• What you have to do
With the line containing "降の予算コードが無くなる場合には、私費でお支払いください。" as the final line, restate exactly every line of the data below from the first one onward, and copy no pictures.

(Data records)
* * * * * * * * *
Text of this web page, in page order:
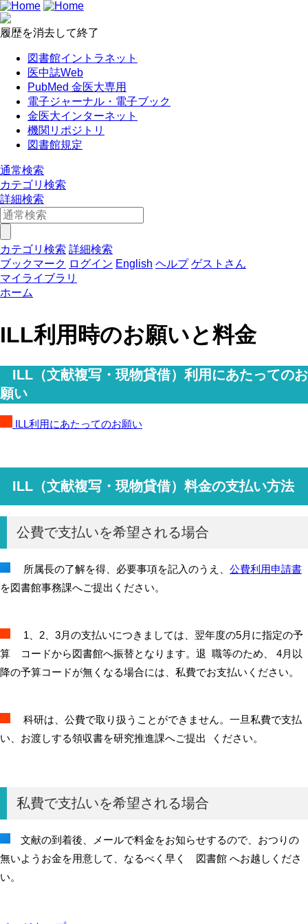
履歴を消去して終了
図書館イントラネット
医中誌Web
PubMed 金医大専用
電子ジャーナル・電子ブック
金医大インターネット
機関リポジトリ
図書館規定
通常検索
カテゴリ検索
詳細検索
カテゴリ検索 詳細検索
ブックマーク ログイン English ヘルプ ゲストさん
マイライブラリ
ホーム
ILL利用時のお願いと料金
ILL（文献複写・現物貸借）利用にあたってのお
願い
ILL利用にあたってのお願い
ILL（文献複写・現物貸借）料金の支払い方法
公費で支払いを希望される場合
所属長の了解を得、必要事項を記入のうえ、 公費利用申請書
を図書館事務課へご提出ください。
1、2、3月の支払いにつきましては、翌年度の5月に指定の予
算 コードから図書館へ振替となります。退 職等のため、 4月以
降の予算コードが無くなる場合には、私費でお支払いください。
科研は、公費で取り扱うことができません。一旦私費で支払
い、お渡しする領収書を研究推進課へご提出 ください。
私費で支払いを希望される場合
文献の到着後、メールで料金をお知らせするので、おつりの
無いようお金を用意して、なるべく早く 図書館 へお越しくださ
い。
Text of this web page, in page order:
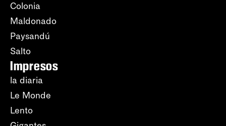
Colonia
Maldonado
Paysandú
Salto
Impresos
la diaria
Le Monde
Lento
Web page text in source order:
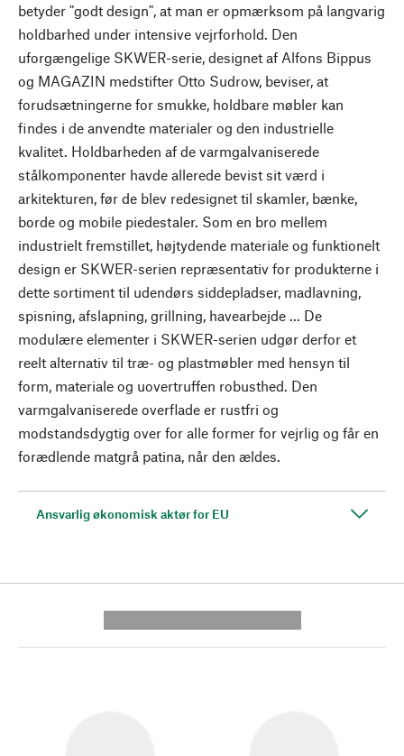
betyder "godt design", at man er opmærksom på langvarig
holdbarhed under intensive vejrforhold. Den
uforgængelige SKWER-serie, designet af Alfons Bippus
og MAGAZIN medstifter Otto Sudrow, beviser, at
forudsætningerne for smukke, holdbare møbler kan
findes i de anvendte materialer og den industrielle
kvalitet. Holdbarheden af de varmgalvaniserede
stålkomponenter havde allerede bevist sit værd i
arkitekturen, før de blev redesignet til skamler, bænke,
borde og mobile piedestaler. Som en bro mellem
industrielt fremstillet, højtydende materiale og funktionelt
design er SKWER-serien repræsentativ for produkterne i
dette sortiment til udendørs siddepladser, madlavning,
spisning, afslapning, grillning, havearbejde ... De
modulære elementer i SKWER-serien udgør derfor et
reelt alternativ til træ- og plastmøbler med hensyn til
form, materiale og uovertruffen robusthed. Den
varmgalvaniserede overflade er rustfri og
modstandsdygtig over for alle former for vejrlig og får en
forædlende matgrå patina, når den ældes.
Ansvarlig økonomisk aktør for EU
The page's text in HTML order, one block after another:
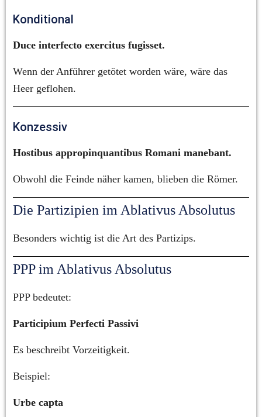
Konditional
Duce interfecto exercitus fugisset.
Wenn der Anführer getötet worden wäre, wäre das
Heer geflohen.
Konzessiv
Hostibus appropinquantibus Romani manebant.
Obwohl die Feinde näher kamen, blieben die Römer.
Die Partizipien im Ablativus Absolutus
Besonders wichtig ist die Art des Partizips.
PPP im Ablativus Absolutus
PPP bedeutet:
Participium Perfecti Passivi
Es beschreibt Vorzeitigkeit.
Beispiel:
Urbe capta
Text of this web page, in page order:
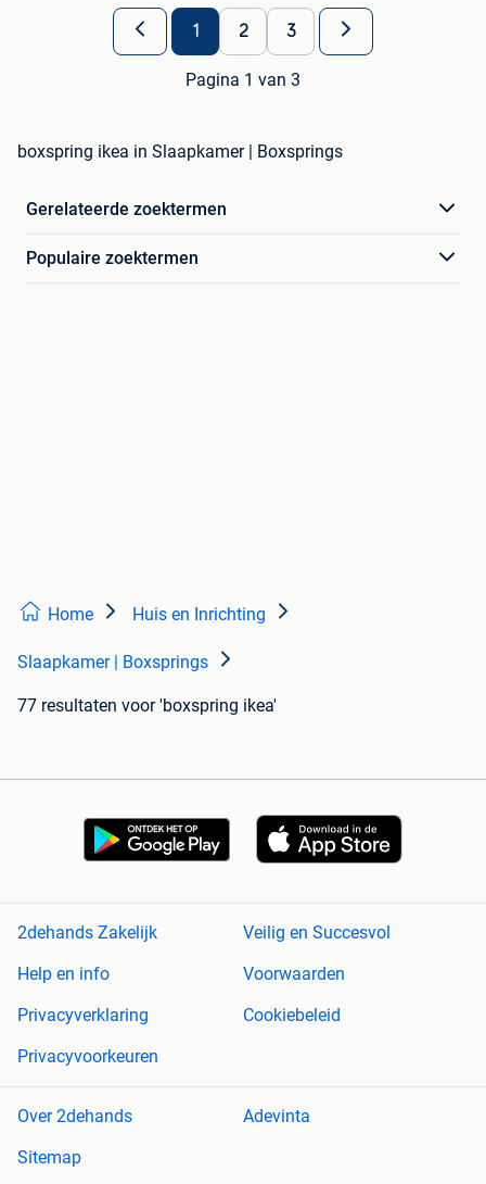
1 2 3
Pagina 1 van 3
boxspring ikea in Slaapkamer | Boxsprings
Gerelateerde zoektermen
Populaire zoektermen
Home Huis en Inrichting
Slaapkamer | Boxsprings
77 resultaten voor 'boxspring ikea'
2dehands Zakelijk
Veilig en Succesvol
Help en info
Voorwaarden
Privacyverklaring
Cookiebeleid
Privacyvoorkeuren
Over 2dehands
Adevinta
Sitemap
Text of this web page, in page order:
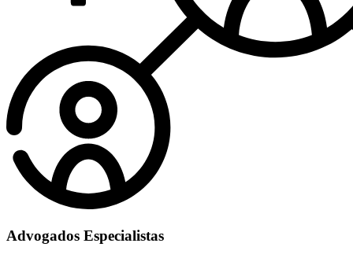
Advogados Especialistas
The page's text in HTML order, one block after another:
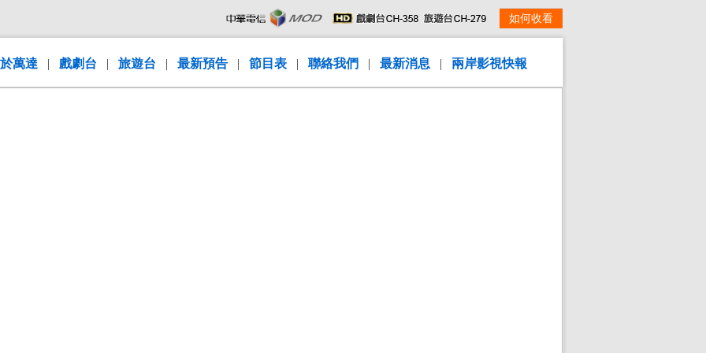
如何收看
萬達 | 戲劇台 | 旅遊台 | 最新預告 | 節目表 | 聯絡我們 | 最新消息 | 兩岸影視快報
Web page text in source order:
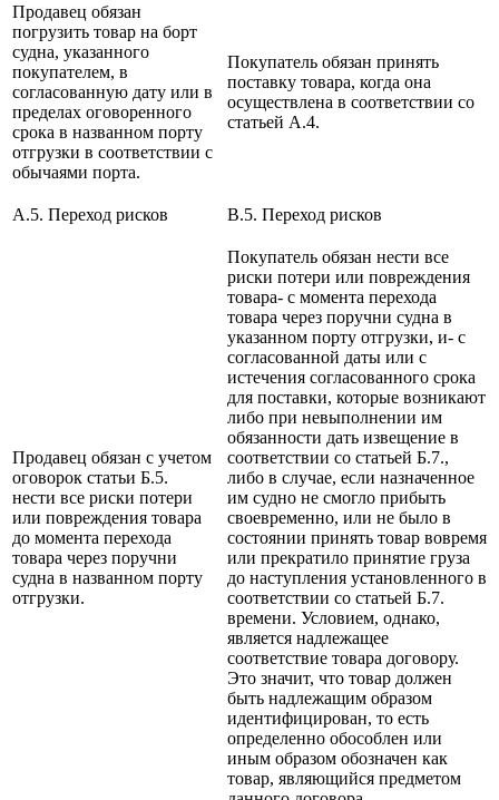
* * * * * * * * *
• Exercise output
Text of this web page, in page order:
履歴を消去して終了
図書館イントラネット
医中誌Web
PubMed 金医大専用
電子ジャーナル・電子ブック
金医大インターネット
機関リポジトリ
図書館規定
通常検索
カテゴリ検索
詳細検索
カテゴリ検索 詳細検索
ブックマーク ログイン English ヘルプ ゲストさん
マイライブラリ
ホーム
ILL利用時のお願いと料金
ILL（文献複写・現物貸借）利用にあたってのお
願い
ILL利用にあたってのお願い
ILL（文献複写・現物貸借）料金の支払い方法
公費で支払いを希望される場合
所属長の了解を得、必要事項を記入のうえ、 公費利用申請書
を図書館事務課へご提出ください。
1、2、3月の支払いにつきましては、翌年度の5月に指定の予
算 コードから図書館へ振替となります。退 職等のため、 4月以
降の予算コードが無くなる場合には、私費でお支払いください。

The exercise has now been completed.